Task item — Set down every line of the data exactly, skipping the pictures.

Saved entries —
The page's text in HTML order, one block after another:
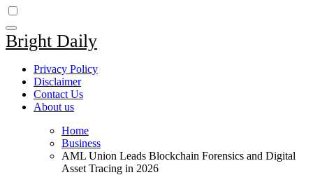
Bright Daily
Privacy Policy
Disclaimer
Contact Us
About us
Home
Business
AML Union Leads Blockchain Forensics and Digital
Asset Tracing in 2026
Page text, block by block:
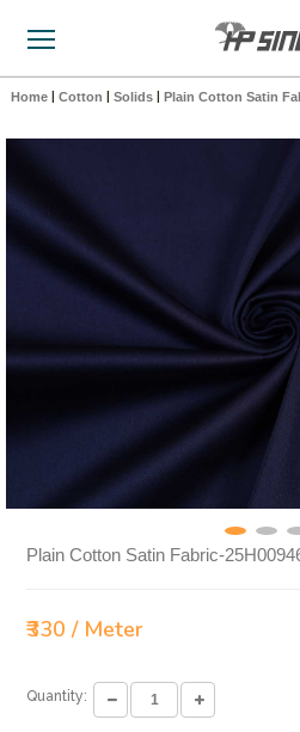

Task solution —
The page's text in HTML order, one block after another:
Bright Daily
Privacy Policy
Disclaimer
Contact Us
About us
Home
Business
AML Union Leads Blockchain Forensics and Digital
Asset Tracing in 2026
Page text, block by block:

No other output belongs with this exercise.